Fiji Airways lives or dies on the strength of the country’s tourism industry. The airline carries almost 70 per cent of all visitor arrivals and the tourism industry is booming. “We are about 12 months ahead of schedule in our tourism industry recovery,” according to Brent Hill, chief executive of Tourism Fiji.

“As well as more tourists, the average spend per visitor is up, now about $F3500 ($2420). That success is largely due to the preparations we made during the pandemic. In its aftermath airlines were struggling with bags being lost, there was carnage in European airports and all that craziness played well for us. We worked hard to ensure a smooth visitor experience, and then of course there’s the natural Fijian happiness that comes through. All of those combine to deliver a holiday experience that people are looking for right now.”

The boom in tourist numbers has also caused a few problems. Flights that arrive simultaneously at Nadi International Airport are causing a bottleneck at immigration processing.

“There’s a lot of work to be done at the airport,” says Viljoen. “Viliame Gavoka, the minister responsible, is across all the details and they’ve just appointed a new CEO with the priority to sort out transit and just generally enhance the facilities for what we call below the wing services.”
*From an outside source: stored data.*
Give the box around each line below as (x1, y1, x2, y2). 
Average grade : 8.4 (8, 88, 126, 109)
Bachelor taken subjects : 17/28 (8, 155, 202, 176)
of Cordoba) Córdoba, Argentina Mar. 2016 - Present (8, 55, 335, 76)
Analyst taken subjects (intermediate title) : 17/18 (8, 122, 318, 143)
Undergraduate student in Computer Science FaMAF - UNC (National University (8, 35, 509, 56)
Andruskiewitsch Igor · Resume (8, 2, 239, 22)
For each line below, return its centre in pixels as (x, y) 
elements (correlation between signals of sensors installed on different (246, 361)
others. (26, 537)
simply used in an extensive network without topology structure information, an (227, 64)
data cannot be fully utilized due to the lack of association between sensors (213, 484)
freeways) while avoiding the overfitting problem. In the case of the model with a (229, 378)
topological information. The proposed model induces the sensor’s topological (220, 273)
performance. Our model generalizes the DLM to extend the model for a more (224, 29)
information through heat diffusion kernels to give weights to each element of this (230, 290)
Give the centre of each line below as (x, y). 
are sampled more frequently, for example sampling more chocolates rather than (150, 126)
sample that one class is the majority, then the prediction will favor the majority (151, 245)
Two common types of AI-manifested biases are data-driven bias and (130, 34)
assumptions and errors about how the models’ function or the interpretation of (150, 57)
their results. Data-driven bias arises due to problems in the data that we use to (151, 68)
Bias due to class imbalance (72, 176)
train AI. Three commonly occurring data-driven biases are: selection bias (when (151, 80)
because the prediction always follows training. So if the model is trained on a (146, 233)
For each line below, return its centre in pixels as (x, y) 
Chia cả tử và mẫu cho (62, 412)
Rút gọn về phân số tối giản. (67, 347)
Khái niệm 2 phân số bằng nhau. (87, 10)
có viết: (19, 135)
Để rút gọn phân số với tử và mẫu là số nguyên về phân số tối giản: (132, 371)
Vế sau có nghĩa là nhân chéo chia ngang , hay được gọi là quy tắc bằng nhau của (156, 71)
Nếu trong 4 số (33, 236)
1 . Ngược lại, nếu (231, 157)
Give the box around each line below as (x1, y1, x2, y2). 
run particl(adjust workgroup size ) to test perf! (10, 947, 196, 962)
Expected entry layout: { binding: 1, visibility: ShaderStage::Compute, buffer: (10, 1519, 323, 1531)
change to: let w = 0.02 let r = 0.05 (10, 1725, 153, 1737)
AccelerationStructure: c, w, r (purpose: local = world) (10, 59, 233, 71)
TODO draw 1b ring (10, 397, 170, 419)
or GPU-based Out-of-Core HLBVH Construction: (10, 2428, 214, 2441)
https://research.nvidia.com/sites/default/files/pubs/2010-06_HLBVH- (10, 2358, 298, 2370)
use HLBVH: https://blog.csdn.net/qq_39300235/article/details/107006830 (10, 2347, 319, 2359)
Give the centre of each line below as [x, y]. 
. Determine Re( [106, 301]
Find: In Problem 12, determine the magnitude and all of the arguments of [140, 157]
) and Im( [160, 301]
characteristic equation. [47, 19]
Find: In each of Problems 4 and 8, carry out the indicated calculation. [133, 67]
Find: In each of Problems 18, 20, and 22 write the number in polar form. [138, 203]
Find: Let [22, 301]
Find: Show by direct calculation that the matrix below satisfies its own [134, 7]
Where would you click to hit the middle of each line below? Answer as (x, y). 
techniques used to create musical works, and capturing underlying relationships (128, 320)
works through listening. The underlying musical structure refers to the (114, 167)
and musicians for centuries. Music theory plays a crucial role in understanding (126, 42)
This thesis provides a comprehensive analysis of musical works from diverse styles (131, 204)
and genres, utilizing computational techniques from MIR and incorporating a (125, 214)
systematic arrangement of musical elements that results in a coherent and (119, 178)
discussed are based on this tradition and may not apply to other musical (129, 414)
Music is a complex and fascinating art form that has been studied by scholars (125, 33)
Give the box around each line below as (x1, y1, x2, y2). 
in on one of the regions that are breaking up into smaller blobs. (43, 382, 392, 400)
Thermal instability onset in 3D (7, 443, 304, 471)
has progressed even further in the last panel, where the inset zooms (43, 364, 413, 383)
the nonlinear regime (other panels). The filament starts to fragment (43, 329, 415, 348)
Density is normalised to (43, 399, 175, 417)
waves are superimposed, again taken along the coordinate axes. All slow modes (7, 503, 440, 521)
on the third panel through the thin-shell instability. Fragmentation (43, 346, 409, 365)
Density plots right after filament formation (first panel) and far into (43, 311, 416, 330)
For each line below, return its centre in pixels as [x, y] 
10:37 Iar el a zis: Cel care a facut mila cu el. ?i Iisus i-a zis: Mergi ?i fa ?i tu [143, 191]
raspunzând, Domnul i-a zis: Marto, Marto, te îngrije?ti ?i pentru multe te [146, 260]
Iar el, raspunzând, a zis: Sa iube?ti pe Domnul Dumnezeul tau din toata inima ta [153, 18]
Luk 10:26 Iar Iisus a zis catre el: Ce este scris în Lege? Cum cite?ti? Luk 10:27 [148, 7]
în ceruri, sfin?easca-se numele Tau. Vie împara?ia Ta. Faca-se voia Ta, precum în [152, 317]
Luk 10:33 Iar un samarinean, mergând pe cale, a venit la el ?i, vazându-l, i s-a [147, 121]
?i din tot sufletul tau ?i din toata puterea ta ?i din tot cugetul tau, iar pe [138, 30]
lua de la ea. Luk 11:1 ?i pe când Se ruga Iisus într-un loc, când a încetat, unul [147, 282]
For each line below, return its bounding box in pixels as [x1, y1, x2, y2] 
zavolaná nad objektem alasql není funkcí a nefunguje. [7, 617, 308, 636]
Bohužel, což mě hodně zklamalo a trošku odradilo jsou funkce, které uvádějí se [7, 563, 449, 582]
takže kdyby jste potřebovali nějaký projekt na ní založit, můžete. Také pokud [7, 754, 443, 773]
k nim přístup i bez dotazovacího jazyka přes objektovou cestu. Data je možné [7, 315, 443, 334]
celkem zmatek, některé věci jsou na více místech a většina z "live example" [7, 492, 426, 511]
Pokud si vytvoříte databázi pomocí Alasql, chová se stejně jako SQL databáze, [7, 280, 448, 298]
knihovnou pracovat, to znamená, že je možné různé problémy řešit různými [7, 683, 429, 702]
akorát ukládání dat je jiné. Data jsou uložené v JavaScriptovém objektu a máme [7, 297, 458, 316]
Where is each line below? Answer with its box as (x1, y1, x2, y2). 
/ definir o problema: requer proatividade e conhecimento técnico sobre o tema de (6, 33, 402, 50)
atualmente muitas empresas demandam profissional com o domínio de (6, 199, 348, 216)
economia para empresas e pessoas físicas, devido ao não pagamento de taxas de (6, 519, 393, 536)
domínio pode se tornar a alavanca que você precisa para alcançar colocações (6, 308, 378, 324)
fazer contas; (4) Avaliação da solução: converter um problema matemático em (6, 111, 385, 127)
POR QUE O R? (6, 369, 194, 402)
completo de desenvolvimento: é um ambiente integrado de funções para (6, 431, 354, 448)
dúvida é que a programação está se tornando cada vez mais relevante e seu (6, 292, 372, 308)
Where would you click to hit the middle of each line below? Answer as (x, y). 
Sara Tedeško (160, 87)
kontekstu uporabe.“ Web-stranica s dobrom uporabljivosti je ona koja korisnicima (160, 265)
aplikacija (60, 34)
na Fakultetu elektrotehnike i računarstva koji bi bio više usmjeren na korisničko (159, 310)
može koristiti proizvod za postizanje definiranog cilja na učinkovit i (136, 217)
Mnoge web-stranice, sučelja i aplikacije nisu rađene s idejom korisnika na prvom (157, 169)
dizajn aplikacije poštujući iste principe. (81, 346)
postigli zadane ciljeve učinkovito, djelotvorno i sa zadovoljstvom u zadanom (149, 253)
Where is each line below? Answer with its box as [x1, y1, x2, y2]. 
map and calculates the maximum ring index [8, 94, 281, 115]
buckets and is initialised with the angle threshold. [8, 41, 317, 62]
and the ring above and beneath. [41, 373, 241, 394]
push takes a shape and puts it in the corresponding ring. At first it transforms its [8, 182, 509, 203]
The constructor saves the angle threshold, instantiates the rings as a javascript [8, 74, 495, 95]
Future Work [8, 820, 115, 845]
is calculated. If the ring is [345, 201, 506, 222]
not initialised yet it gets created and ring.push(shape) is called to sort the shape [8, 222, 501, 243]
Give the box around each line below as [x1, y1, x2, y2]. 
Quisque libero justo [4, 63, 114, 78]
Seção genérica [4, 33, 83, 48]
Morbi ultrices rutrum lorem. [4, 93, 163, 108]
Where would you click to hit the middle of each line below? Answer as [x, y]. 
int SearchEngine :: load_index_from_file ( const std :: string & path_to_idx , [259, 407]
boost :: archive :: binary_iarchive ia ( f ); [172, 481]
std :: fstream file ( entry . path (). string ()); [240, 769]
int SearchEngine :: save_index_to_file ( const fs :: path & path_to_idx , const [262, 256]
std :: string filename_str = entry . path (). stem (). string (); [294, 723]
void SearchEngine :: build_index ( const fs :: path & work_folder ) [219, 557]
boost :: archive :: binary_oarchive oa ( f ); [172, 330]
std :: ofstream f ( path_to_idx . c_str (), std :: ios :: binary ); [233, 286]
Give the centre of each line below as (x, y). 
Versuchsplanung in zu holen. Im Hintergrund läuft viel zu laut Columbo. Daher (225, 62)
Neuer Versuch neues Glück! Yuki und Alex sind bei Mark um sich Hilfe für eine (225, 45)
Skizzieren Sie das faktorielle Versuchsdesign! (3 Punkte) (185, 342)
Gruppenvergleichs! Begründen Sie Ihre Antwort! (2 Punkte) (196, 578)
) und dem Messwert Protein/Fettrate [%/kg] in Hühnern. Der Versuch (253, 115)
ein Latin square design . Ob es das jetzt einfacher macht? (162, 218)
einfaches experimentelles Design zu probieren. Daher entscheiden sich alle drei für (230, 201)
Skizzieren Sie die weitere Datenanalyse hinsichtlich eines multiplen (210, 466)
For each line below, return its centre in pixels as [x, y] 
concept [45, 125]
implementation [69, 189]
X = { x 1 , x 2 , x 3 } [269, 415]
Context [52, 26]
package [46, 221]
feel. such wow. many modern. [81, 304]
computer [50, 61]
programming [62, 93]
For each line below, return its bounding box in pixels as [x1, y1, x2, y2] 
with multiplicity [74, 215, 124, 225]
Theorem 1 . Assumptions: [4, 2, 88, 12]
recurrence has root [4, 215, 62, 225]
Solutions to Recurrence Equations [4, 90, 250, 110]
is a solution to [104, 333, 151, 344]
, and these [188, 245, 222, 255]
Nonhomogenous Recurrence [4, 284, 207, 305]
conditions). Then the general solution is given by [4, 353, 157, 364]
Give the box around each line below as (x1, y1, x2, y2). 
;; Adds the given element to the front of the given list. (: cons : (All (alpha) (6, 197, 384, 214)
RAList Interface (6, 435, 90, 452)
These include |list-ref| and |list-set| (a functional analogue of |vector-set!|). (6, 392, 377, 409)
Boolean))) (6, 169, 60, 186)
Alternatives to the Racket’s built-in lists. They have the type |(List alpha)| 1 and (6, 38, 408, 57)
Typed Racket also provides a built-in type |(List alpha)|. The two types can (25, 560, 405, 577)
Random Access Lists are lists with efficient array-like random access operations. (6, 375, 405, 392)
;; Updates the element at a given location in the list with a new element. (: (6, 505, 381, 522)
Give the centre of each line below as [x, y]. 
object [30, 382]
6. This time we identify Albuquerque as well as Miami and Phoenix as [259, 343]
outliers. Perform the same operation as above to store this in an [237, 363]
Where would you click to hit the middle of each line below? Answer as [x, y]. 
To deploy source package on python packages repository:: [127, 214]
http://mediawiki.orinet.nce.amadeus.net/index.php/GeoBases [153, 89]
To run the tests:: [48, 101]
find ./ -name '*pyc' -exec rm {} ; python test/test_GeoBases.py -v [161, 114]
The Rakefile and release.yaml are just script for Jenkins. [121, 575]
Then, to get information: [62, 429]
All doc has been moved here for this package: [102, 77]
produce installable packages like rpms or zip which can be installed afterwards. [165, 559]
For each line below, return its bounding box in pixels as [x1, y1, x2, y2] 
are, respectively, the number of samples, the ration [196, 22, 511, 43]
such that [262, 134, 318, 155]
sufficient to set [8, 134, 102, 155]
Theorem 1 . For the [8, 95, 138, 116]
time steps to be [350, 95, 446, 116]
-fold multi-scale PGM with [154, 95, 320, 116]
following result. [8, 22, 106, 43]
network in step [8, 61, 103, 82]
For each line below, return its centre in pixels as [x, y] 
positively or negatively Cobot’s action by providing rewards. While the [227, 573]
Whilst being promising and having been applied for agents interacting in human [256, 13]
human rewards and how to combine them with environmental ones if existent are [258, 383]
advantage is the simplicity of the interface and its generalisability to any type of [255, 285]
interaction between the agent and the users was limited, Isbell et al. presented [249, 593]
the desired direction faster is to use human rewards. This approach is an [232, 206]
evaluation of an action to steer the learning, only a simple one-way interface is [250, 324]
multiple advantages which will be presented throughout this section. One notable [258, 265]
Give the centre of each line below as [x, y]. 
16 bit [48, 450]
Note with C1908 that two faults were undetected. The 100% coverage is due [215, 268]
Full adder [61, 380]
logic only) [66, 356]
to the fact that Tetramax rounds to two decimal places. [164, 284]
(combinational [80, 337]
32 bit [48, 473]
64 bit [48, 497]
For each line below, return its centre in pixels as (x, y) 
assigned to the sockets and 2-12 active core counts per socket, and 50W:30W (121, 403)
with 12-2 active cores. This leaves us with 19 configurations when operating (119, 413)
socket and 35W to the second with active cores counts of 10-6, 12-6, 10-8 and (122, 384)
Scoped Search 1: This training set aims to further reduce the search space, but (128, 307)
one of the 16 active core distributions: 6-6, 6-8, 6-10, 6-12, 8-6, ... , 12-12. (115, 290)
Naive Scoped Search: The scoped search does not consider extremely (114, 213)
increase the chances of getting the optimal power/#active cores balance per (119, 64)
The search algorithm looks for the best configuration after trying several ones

There is also a scarcity of hotel rooms. Resorts are reporting close to 100 per cent occupancy, in mid-August, well outside school holiday periods when demand peaks.

“We’re starting to see a construction boom happening in Fiji to address that,” says Hill. “I don’t think we’ll continue to witness the spectacular year-on-year growth we’re seeing right now but we want to maintain the current level until we have new accommodation that can soak up the extra demand. What it means for Fiji is incredible. You can see and feel the buzz.”

Hill isn’t shy when asked why tourists have been so quick to return. “It’s the sun, the sand, the islands and the beautiful environment, and of course the Fijian people are the real trump card, just the warmth and the friendliness that the Fijians extend to visitors. Our theme is ‘where happiness comes naturally’ and now, with lots of stress in the world it’s a good fit. Who doesn’t want to feel relaxed and happy?”